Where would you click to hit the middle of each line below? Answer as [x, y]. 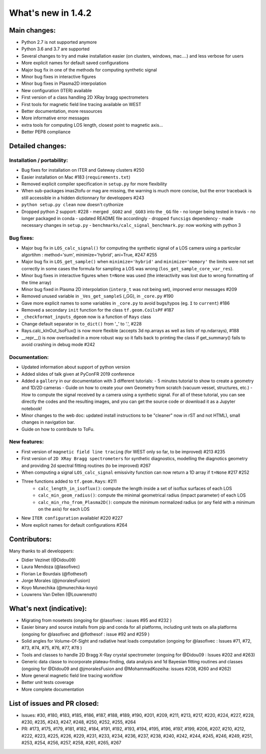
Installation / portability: [39, 160]
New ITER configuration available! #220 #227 [72, 518]
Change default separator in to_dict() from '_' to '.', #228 [82, 323]
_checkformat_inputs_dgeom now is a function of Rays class [86, 317]
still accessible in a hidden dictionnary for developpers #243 [83, 198]
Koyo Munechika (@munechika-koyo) [60, 587]
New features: [27, 442]
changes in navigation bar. [48, 422]
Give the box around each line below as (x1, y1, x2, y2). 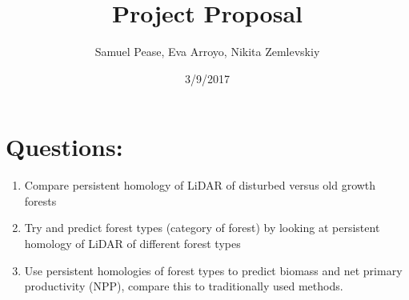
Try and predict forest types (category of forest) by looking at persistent (24, 219, 380, 236)
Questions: (6, 130, 123, 163)
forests (24, 192, 57, 209)
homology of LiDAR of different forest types (24, 235, 241, 252)
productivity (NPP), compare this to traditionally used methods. (24, 278, 343, 294)
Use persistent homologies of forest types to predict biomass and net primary (24, 262, 403, 278)
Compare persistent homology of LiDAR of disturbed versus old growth (24, 177, 376, 194)
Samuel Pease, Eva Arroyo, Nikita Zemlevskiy (94, 43, 320, 60)
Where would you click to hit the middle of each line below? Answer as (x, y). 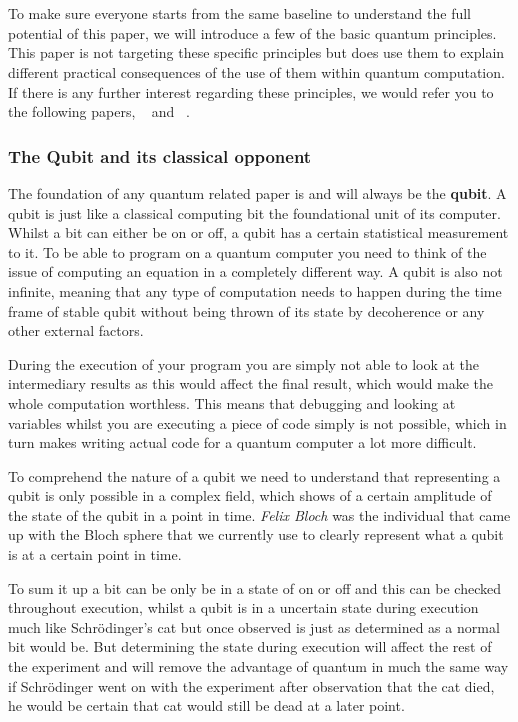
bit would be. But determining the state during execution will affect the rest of (250, 646)
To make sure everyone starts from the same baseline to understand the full (240, 13)
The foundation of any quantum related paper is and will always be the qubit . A (257, 192)
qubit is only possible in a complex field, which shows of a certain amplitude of (250, 495)
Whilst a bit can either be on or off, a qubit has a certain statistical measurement (258, 232)
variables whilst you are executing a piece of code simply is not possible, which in (257, 422)
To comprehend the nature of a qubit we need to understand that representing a (254, 475)
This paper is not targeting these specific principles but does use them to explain (256, 52)
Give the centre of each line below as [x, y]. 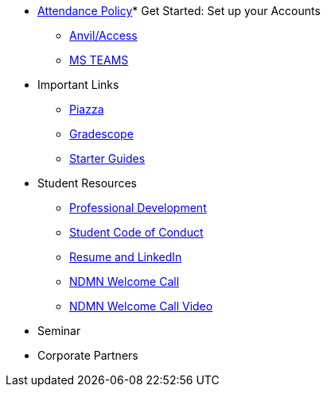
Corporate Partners [88, 355]
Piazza [87, 109]
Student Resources [87, 183]
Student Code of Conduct [136, 232]
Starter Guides [107, 158]
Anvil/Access [103, 35]
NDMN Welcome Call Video [141, 306]
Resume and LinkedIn [126, 257]
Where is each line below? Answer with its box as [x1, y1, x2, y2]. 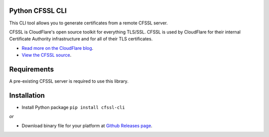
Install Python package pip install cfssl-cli [21, 104, 125, 110]
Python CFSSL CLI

○ ○ ○

▶ Task instructions
Go through the material and select each line with the string "which" in it.

▶ Task response
qubit is only possible in a complex field, which shows of a certain amplitude of (250, 495)
variables whilst you are executing a piece of code simply is not possible, which in (257, 422)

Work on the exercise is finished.